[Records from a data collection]

#####

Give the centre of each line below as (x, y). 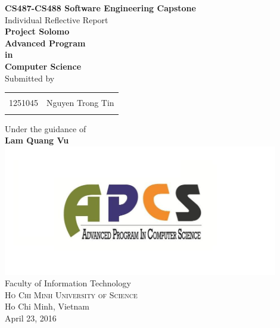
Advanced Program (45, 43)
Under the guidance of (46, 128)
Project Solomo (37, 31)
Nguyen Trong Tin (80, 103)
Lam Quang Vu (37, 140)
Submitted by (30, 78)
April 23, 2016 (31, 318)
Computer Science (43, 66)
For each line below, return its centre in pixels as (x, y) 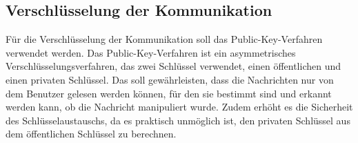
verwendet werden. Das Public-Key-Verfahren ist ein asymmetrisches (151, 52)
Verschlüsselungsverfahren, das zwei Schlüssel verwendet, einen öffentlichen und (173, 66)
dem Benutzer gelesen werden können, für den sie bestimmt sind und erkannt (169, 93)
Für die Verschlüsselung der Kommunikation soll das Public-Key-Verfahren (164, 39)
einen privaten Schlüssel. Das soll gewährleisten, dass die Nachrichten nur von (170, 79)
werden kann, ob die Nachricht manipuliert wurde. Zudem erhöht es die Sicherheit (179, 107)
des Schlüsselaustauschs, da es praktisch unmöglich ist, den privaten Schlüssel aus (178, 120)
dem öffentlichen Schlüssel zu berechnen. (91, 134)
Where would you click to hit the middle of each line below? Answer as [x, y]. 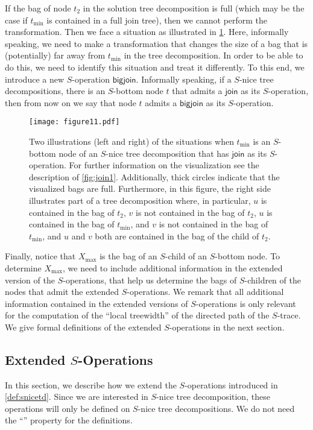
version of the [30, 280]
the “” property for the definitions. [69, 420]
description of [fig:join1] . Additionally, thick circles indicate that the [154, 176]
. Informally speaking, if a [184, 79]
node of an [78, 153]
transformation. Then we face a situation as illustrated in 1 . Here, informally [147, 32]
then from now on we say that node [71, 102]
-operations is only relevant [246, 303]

#####

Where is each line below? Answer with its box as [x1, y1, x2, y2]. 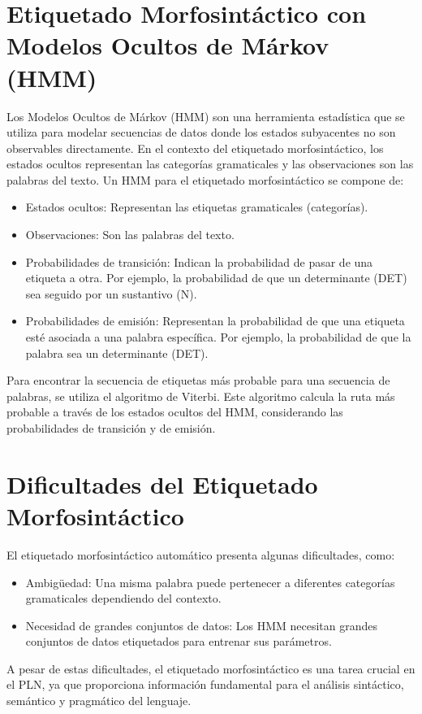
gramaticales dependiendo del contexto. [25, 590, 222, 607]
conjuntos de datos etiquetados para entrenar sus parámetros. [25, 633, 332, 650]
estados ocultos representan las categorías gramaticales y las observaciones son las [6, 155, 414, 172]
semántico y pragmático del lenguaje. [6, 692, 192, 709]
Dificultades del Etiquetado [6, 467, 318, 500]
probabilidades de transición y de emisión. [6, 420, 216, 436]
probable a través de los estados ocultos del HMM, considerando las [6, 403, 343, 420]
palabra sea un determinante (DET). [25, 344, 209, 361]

#####

» **ACTIVITY**: In the entries above, find the line with "verwendet werden. Das" and the line with "definitions. [69, 420]". Return exactly those lines and all the ones between them, pictures excluded.

» **ANSWER BOX**:
verwendet werden. Das Public-Key-Verfahren ist ein asymmetrisches (151, 52)
Verschlüsselungsverfahren, das zwei Schlüssel verwendet, einen öffentlichen und (173, 66)
dem Benutzer gelesen werden können, für den sie bestimmt sind und erkannt (169, 93)
Für die Verschlüsselung der Kommunikation soll das Public-Key-Verfahren (164, 39)
einen privaten Schlüssel. Das soll gewährleisten, dass die Nachrichten nur von (170, 79)
werden kann, ob die Nachricht manipuliert wurde. Zudem erhöht es die Sicherheit (179, 107)
des Schlüsselaustauschs, da es praktisch unmöglich ist, den privaten Schlüssel aus (178, 120)
dem öffentlichen Schlüssel zu berechnen. (91, 134)
Where would you click to hit the middle of each line below? Answer as [x, y]. 
version of the [30, 280]
the “” property for the definitions. [69, 420]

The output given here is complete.